Extracted records
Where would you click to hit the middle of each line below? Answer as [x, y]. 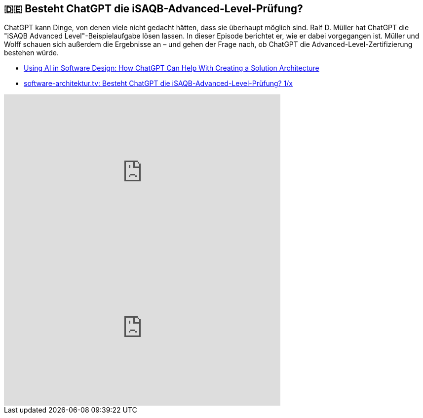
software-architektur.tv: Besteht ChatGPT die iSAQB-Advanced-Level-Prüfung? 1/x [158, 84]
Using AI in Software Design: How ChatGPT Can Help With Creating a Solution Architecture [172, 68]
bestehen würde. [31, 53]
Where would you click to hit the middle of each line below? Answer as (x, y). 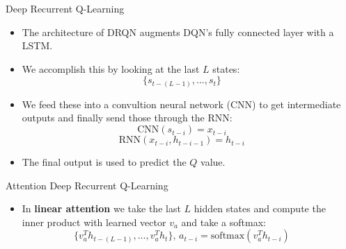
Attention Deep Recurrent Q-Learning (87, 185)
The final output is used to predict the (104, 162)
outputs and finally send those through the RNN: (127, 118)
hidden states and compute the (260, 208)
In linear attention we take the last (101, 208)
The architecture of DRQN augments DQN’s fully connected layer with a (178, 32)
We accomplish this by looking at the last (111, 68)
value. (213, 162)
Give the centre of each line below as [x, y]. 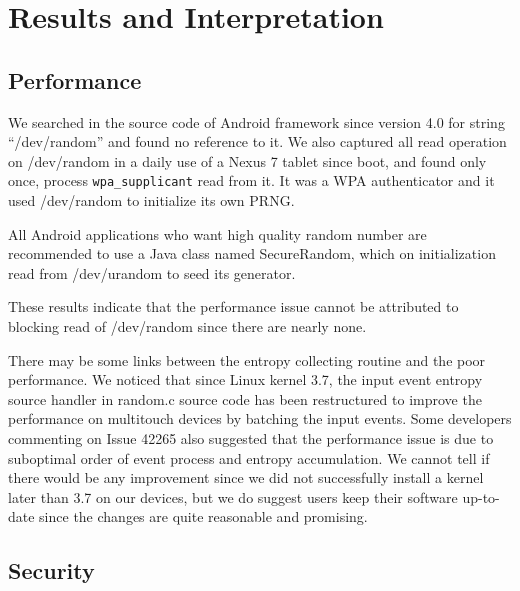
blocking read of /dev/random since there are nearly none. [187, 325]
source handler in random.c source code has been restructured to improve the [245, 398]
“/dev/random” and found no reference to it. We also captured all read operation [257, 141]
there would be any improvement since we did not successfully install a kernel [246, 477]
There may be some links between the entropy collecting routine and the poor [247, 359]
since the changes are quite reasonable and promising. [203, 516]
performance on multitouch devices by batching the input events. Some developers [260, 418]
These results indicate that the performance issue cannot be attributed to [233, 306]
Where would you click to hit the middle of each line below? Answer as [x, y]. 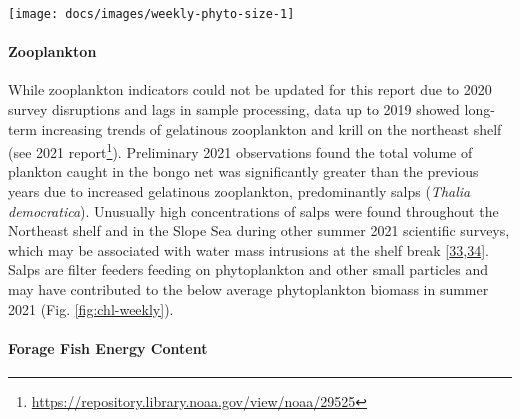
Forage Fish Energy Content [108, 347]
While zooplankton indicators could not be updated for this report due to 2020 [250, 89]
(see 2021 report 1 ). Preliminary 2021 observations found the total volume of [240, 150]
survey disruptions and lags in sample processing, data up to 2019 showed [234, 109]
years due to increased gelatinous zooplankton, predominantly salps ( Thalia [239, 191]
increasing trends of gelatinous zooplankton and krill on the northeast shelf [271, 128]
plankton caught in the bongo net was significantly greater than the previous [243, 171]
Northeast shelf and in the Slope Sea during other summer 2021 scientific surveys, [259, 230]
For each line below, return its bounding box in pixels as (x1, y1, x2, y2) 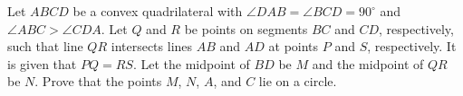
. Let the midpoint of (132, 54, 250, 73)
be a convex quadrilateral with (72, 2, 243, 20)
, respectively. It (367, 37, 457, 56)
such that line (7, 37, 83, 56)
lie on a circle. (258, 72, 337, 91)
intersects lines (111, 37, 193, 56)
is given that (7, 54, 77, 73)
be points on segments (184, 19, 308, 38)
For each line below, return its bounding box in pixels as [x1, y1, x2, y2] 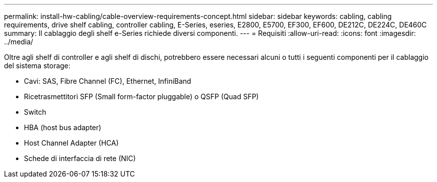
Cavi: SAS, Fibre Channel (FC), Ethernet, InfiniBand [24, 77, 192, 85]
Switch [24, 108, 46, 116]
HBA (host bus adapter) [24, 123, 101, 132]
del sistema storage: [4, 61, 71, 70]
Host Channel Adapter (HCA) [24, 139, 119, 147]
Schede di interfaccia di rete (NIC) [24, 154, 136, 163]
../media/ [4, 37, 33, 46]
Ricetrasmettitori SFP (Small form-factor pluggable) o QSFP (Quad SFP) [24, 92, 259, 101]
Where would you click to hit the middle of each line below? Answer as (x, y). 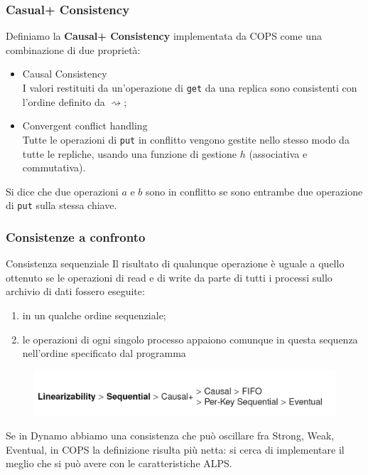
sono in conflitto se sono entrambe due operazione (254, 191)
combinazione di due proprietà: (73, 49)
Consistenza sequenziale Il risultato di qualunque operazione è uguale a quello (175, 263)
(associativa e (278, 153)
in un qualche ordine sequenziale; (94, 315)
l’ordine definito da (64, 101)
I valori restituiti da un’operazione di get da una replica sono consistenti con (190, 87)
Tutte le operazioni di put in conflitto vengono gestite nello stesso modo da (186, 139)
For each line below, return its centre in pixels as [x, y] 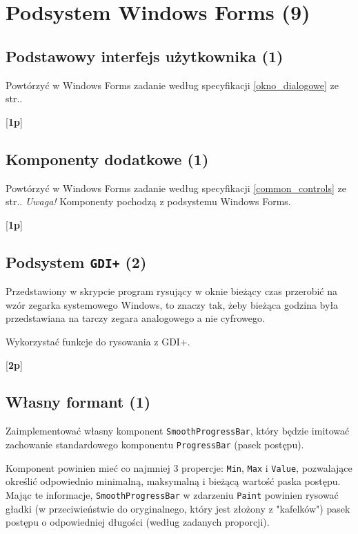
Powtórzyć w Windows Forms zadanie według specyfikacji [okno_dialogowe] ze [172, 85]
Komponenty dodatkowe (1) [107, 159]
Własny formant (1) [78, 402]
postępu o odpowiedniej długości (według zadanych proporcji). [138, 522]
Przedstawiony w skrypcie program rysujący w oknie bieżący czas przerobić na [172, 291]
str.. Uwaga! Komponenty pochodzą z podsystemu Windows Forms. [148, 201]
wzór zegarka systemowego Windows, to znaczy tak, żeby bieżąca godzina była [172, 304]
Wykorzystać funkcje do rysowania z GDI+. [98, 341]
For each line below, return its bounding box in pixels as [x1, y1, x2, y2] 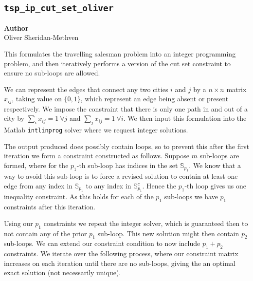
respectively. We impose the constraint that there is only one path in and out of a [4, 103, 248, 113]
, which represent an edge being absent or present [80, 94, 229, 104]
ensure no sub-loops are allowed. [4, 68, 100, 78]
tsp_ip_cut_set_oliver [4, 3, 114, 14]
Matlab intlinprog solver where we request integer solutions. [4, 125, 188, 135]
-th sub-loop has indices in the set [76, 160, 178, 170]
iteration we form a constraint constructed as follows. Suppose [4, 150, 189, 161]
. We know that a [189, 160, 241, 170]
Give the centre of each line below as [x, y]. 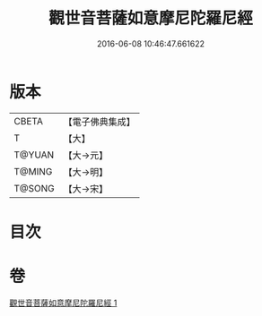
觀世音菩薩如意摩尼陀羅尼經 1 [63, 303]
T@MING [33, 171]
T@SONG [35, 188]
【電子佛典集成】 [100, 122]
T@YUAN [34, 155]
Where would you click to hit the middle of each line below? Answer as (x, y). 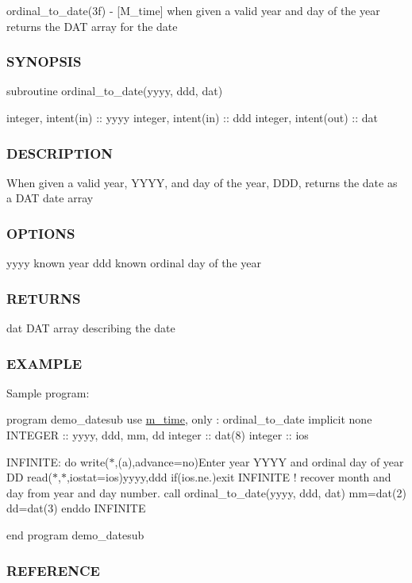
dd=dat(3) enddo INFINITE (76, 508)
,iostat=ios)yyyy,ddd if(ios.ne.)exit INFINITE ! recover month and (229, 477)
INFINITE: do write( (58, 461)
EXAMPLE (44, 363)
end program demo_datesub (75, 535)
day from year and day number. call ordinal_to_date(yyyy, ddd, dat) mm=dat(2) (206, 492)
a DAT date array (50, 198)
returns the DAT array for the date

YOUR ASSIGNMENT
Starting at the line above with "value. (213, 162)", output every line exactly up to and including the line with "While zooplankton indicators", but none of the pictures.

WRITTEN RESPONSE
value. (213, 162)
Give the centre of each line below as [x, y]. 
blocking read of /dev/random since there are nearly none. [187, 325]
source handler in random.c source code has been restructured to improve the [245, 398]
“/dev/random” and found no reference to it. We also captured all read operation [257, 141]
there would be any improvement since we did not successfully install a kernel [246, 477]
There may be some links between the entropy collecting routine and the poor [247, 359]
since the changes are quite reasonable and promising. [203, 516]
performance on multitouch devices by batching the input events. Some developers [260, 418]
These results indicate that the performance issue cannot be attributed to [233, 306]
Where would you click to hit the middle of each line below? Answer as [x, y]. 
Forage Fish Energy Content [108, 347]
While zooplankton indicators could not be updated for this report due to 2020 [250, 89]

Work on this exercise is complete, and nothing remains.